O jovem especialista crê que a solução é adaptar o modelo de pagamentos mensais vivenciado pelo estado da Califórnia, nos Estados Unidos, que estudou quando escrevia seu trabalho de conclusão de curso. Neste formato, a empresa instala as placas sem os pesados custos imediatos, mantém a propriedade destas e cobra do morador um valor significativamente inferior ao pago para as distribuidoras de energia. O residente tem retorno financeiro imediato e a empresa garante ganho recorrente por até 30 anos.
"Acredito que uma adaptação desse modelo é o caminho para a democratização da energia solar no Brasil. A ideia é reunir um grupo de pessoas para usufruir da energia produzida em um lugar só, no caso, o telhado da associação de moradores da Babilônia. Com essas placas, será gerada energia para 30 famílias. Cada uma dessas famílias vai pagar um valor reduzido pelo consumo e outra parte para um fundo comunitário, que é gerido pelos próprios moradores. Esse recurso será usado para remunerar os trabalhadores locais que fazem instalação e manutenção das placas, além da instalação de mais placas", esclarece.
Singular porque plural
Eduardo nasceu e sempre morou na zona sul do Rio de Janeiro, nos bairros Lagoa e Jardim Botânico. Declara-se apaixonado pela capital carioca, é torcedor do Flamengo e cita de Milton Santos (geógrafo brasileiro conhecido internacionalmente por expandir as fronteiras da sua formação em direção à análise sociológica) ao lema do seu local de formação, o Instituto de Economia da UFRJ: singular porque plural (que, por sua vez, remete a um texto do jornalista Zuenir Ventura).
"Eu acredito muito no potencial do Rio de Janeiro. A região metropolitana do Rio é a mais vantajosa do Brasil para fazer a instalação de energia solar, por exemplo. Pelos altos custos da distribuição tradicional de energia elétrica e pelos altos níveis de insolação. O Rio poderia estar em outro patamar, tem potencial para assumir o protagonismo no mundo nessa discussão de mudanças climáticas e da agenda de desenvolvimento sustentável."

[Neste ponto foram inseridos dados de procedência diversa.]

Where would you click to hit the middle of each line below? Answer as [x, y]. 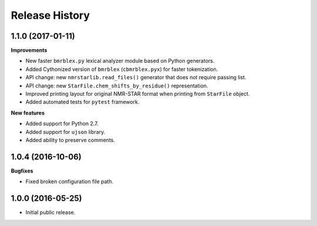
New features [28, 113]
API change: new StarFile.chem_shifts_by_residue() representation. [117, 86]
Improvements [29, 50]
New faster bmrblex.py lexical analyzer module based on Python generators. [120, 61]
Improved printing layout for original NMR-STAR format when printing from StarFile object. [138, 94]
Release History [50, 15]
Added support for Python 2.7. [62, 124]
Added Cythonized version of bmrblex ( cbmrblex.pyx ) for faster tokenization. [122, 69]
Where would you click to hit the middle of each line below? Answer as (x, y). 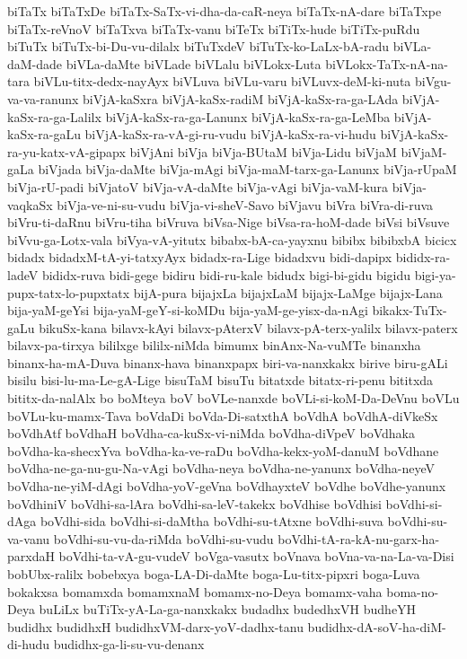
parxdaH (31, 556)
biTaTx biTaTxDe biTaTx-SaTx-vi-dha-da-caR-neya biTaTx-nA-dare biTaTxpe (225, 11)
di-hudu (29, 644)
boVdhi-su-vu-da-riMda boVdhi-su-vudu (163, 538)
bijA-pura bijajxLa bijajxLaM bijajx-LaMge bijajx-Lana (288, 292)
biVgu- (433, 81)
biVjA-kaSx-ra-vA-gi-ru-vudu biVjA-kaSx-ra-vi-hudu (230, 134)
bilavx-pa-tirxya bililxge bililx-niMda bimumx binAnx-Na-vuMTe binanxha (214, 345)
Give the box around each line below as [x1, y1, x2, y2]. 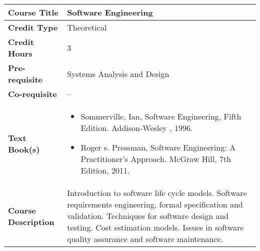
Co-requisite [8, 88, 57, 99]
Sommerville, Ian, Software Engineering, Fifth [80, 110, 241, 122]
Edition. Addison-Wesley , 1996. [80, 122, 193, 133]
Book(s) [8, 143, 40, 155]
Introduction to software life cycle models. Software [67, 187, 247, 198]
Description [8, 215, 54, 227]
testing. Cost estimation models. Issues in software [67, 221, 244, 233]
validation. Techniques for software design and [67, 210, 229, 221]
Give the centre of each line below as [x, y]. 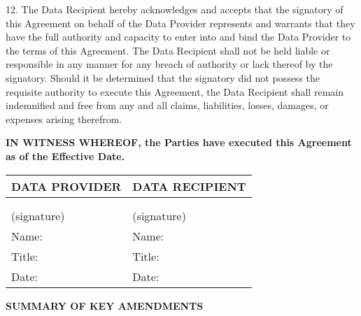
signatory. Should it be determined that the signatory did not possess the [163, 77]
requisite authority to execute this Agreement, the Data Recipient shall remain [175, 91]
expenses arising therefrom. [64, 118]
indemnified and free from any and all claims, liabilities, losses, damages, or [167, 105]
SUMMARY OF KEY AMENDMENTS [105, 305]
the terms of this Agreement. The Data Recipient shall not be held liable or [168, 50]
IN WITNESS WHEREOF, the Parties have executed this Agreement [179, 142]
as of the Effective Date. [65, 156]
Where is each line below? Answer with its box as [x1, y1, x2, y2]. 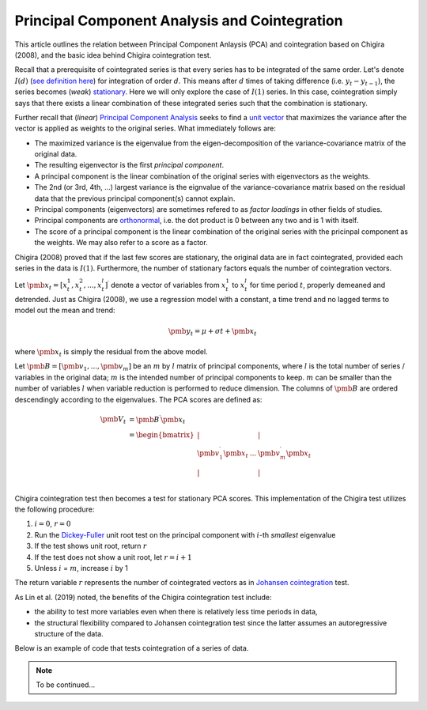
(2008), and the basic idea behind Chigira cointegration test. [14, 50, 212, 59]
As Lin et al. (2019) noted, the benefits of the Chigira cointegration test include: [14, 592, 272, 602]
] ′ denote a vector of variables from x [104, 279, 226, 290]
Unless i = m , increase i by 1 [34, 563, 128, 572]
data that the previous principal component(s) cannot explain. [34, 194, 236, 203]
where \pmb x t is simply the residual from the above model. [14, 347, 209, 358]
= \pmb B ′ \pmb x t [128, 414, 186, 426]
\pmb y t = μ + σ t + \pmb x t [168, 327, 257, 338]
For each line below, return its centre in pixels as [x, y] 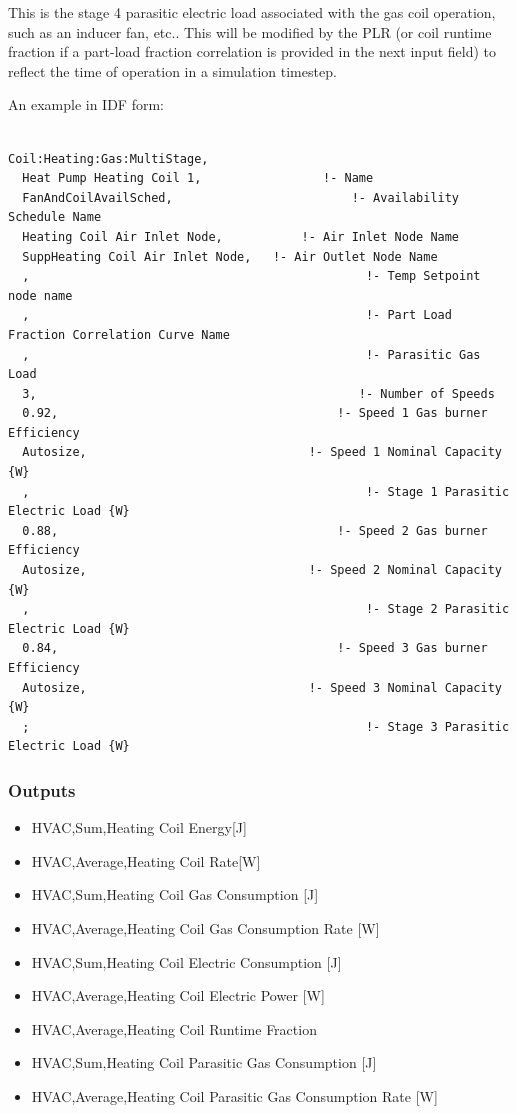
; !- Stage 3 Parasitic [266, 726]
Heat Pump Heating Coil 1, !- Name [198, 178]
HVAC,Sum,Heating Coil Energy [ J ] [139, 827]
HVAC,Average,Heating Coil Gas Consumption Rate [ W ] [205, 927]
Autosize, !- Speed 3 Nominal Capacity [262, 687]
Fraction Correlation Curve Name [119, 334]
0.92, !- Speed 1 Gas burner [255, 413]
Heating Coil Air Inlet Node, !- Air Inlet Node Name [241, 236]

A visão da cidade [do Rio] como protagonista global tem sido negligenciada nos últimos anos. Podemos ser destaque em energia solar e sustentabilidade, temos todos os recursos naturais, humanos e intelectuais para isso. As oportunidades vêm do território
Eduardo Ávila, economista
Vale concluir esse texto expandindo a citação do lema ostentado pela faculdade que formou Eduardo Avila. Como dito anteriormente, a frase remete a um texto de Zuenir Ventura, célebre jornalista mineiro que também estudou na UFRJ e virou questão de vestibular: "Toda noite dá vontade de dizer: 'esse é o verdadeiro Brasil'. Mas talvez seja mesmo ocioso procurar o país numa só pessoa e num só lugar. Ele é esse e aquele, não esse ou aquele. O que tem de melhor é a variedade. Ele é especial por ser diverso, é singular porque plural."